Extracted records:
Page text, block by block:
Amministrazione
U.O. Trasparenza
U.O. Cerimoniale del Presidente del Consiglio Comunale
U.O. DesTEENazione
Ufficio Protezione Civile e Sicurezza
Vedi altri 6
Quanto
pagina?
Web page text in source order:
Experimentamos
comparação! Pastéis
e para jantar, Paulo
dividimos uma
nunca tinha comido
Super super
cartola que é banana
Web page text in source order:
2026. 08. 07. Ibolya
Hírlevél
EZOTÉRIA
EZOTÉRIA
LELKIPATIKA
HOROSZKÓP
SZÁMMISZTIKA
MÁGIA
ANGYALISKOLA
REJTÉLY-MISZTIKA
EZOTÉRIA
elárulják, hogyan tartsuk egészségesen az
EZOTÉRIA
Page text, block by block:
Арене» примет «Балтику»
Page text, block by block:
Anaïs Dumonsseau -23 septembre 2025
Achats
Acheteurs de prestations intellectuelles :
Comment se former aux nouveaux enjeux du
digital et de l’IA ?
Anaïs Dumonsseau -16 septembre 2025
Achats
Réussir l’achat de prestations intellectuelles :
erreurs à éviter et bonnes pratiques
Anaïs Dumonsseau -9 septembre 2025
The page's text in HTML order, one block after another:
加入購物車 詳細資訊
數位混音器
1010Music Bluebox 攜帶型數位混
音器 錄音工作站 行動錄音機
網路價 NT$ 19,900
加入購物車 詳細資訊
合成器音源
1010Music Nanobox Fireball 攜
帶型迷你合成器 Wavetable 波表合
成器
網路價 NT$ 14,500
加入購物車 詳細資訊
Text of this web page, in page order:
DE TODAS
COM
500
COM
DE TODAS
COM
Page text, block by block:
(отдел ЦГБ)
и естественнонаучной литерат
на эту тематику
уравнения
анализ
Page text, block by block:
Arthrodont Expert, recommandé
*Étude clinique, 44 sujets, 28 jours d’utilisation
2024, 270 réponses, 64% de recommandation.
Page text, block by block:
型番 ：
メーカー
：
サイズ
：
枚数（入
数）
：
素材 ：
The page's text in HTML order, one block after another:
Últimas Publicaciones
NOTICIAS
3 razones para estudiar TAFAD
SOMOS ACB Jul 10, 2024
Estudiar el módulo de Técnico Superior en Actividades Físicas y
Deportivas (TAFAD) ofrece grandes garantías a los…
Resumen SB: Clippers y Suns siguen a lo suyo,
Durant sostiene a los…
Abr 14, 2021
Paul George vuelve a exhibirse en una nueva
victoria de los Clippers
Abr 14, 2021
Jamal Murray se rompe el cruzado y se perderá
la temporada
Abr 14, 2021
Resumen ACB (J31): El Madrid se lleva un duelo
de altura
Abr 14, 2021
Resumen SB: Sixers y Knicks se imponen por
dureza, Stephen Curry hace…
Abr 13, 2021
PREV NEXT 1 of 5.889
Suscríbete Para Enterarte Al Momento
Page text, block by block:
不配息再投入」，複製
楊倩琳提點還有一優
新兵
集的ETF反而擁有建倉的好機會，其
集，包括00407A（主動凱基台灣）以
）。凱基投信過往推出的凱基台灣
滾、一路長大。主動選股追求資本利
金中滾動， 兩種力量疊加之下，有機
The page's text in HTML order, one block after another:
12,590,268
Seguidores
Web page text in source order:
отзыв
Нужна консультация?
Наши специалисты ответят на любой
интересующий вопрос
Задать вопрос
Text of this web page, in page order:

◆ **Exercise details**
Print all of the entries exactly as they are written.

◆ **Answer to the exercise**
Page text, block by block:
Amministrazione
U.O. Trasparenza
U.O. Cerimoniale del Presidente del Consiglio Comunale
U.O. DesTEENazione
Ufficio Protezione Civile e Sicurezza
Vedi altri 6
Quanto
pagina?
Web page text in source order:
Experimentamos
comparação! Pastéis
e para jantar, Paulo
dividimos uma
nunca tinha comido
Super super
cartola que é banana
Web page text in source order:
2026. 08. 07. Ibolya
Hírlevél
EZOTÉRIA
EZOTÉRIA
LELKIPATIKA
HOROSZKÓP
SZÁMMISZTIKA
MÁGIA
ANGYALISKOLA
REJTÉLY-MISZTIKA
EZOTÉRIA
elárulják, hogyan tartsuk egészségesen az
EZOTÉRIA
Page text, block by block:
Арене» примет «Балтику»
Page text, block by block:
Anaïs Dumonsseau -23 septembre 2025
Achats
Acheteurs de prestations intellectuelles :
Comment se former aux nouveaux enjeux du
digital et de l’IA ?
Anaïs Dumonsseau -16 septembre 2025
Achats
Réussir l’achat de prestations intellectuelles :
erreurs à éviter et bonnes pratiques
Anaïs Dumonsseau -9 septembre 2025
The page's text in HTML order, one block after another:
加入購物車 詳細資訊
數位混音器
1010Music Bluebox 攜帶型數位混
音器 錄音工作站 行動錄音機
網路價 NT$ 19,900
加入購物車 詳細資訊
合成器音源
1010Music Nanobox Fireball 攜
帶型迷你合成器 Wavetable 波表合
成器
網路價 NT$ 14,500
加入購物車 詳細資訊
Text of this web page, in page order:
DE TODAS
COM
500
COM
DE TODAS
COM
Page text, block by block:
(отдел ЦГБ)
и естественнонаучной литерат
на эту тематику
уравнения
анализ
Page text, block by block:
Arthrodont Expert, recommandé
*Étude clinique, 44 sujets, 28 jours d’utilisation
2024, 270 réponses, 64% de recommandation.
Page text, block by block:
型番 ：
メーカー
：
サイズ
：
枚数（入
数）
：
素材 ：
The page's text in HTML order, one block after another:
Últimas Publicaciones
NOTICIAS
3 razones para estudiar TAFAD
SOMOS ACB Jul 10, 2024
Estudiar el módulo de Técnico Superior en Actividades Físicas y
Deportivas (TAFAD) ofrece grandes garantías a los…
Resumen SB: Clippers y Suns siguen a lo suyo,
Durant sostiene a los…
Abr 14, 2021
Paul George vuelve a exhibirse en una nueva
victoria de los Clippers
Abr 14, 2021
Jamal Murray se rompe el cruzado y se perderá
la temporada
Abr 14, 2021
Resumen ACB (J31): El Madrid se lleva un duelo
de altura
Abr 14, 2021
Resumen SB: Sixers y Knicks se imponen por
dureza, Stephen Curry hace…
Abr 13, 2021
PREV NEXT 1 of 5.889
Suscríbete Para Enterarte Al Momento
Page text, block by block:
不配息再投入」，複製
楊倩琳提點還有一優
新兵
集的ETF反而擁有建倉的好機會，其
集，包括00407A（主動凱基台灣）以
）。凱基投信過往推出的凱基台灣
滾、一路長大。主動選股追求資本利
金中滾動， 兩種力量疊加之下，有機
The page's text in HTML order, one block after another:
12,590,268
Seguidores
Web page text in source order:
отзыв
Нужна консультация?
Наши специалисты ответят на любой
интересующий вопрос
Задать вопрос
Text of this web page, in page order:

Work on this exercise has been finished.